Sequence-based prediction of vaccine targets for inducing T cell responses to SARS-CoV-2 utilizing the bioinformatics predictor RECON

Background The ongoing COVID-19 pandemic has created an urgency to identify novel vaccine targets for protective immunity against SARS-CoV-2. Consistent with observations for SARS-CoV, a closely related coronavirus responsible for the 2003 SARS outbreak, early reports identify a protective role for both humoral and cell-mediated immunity for SARS CoV-2.

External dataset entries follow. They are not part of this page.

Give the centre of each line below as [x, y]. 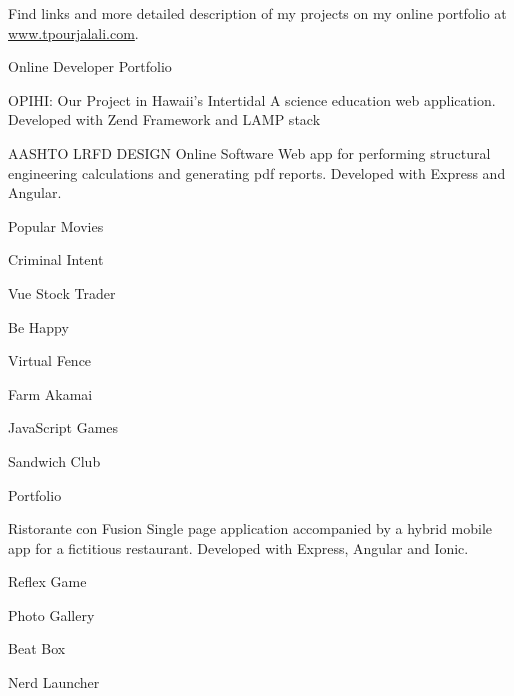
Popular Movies [56, 225]
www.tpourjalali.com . [73, 32]
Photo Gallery [51, 614]
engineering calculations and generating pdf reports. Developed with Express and [257, 172]
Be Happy [38, 326]
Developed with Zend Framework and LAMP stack [164, 119]
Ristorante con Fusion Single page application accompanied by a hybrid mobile [250, 528]
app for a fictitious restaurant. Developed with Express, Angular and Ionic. [238, 547]
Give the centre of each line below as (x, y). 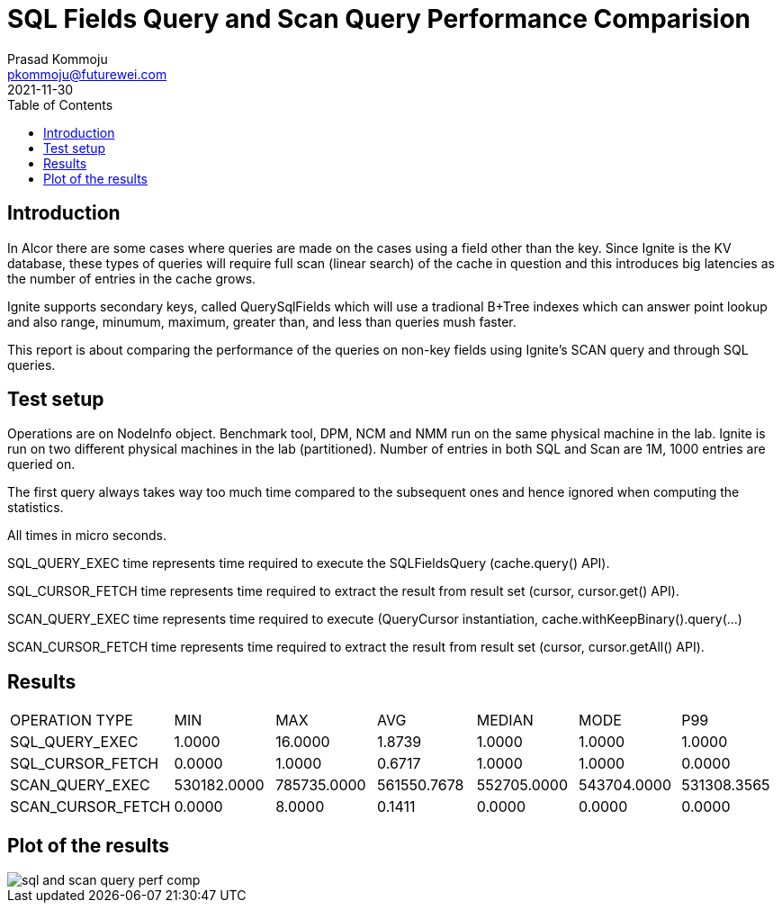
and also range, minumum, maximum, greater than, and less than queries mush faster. (262, 321)
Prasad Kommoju (58, 59)
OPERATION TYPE (72, 721)
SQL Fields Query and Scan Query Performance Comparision (379, 19)
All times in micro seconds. (87, 536)
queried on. (41, 464)
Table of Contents (60, 104)
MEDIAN (505, 721)
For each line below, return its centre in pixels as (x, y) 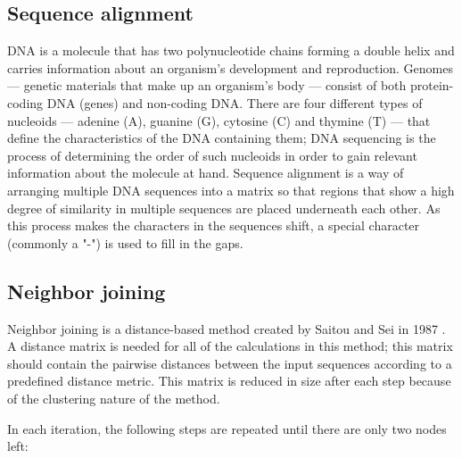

Methods In this study, we leveraged HLA-I and HLA-II T cell epitope prediction tools from RECON® (Real-time Epitope Computation for ONcology), our bioinformatic pipeline that was developed using proteomic profiling of individual HLA-I and HLA-II alleles to predict rules for peptide binding to a diverse set of such alleles. We applied these binding predictors to viral genomes from the Coronaviridae family, and specifically to identify SARS-CoV-2 T cell epitopes.

Results To test the suitability of these tools to identify viral T cell epitopes, we first validated HLA-I and HLA-II predictions on Coronaviridae family epitopes deposited in the Virus Pathogen Database and Analysis Resource (ViPR) database. We then use our HLA-I and HLA-II predictors to identify 11,776 HLA-I and 7,991 HLA-II candidate binding peptides across all 12 open reading frames (ORFs) of SARS-CoV-2. This extensive list of identified candidate peptides is driven by the length of the ORFs and the significant number of HLA-I and HLA-II alleles that we are able to predict (74 and 83, respectively), providing over 99% coverage for the US, European and Asian populations, for both HLA-I and HLA-II. From our SARS-CoV-2 predicted peptide-HLA-I allele pairs, 368 pairs identically matched previously reported pairs in the ViPR database, originating from other forms of coronaviruses. 320 of these pairs (89.1%) had a positive MHC-binding assay result. This analysis reinforces the validity our predictions.

Conclusions Using this bioinformatic platform, we identify multiple putative epitopes for CD4⁺ and CD8⁺ T cells whose HLA binding properties cover nearly the entire population and thus may be effective when included in prophylactic vaccines against SARS-CoV-2 to induce broad cellular immunity.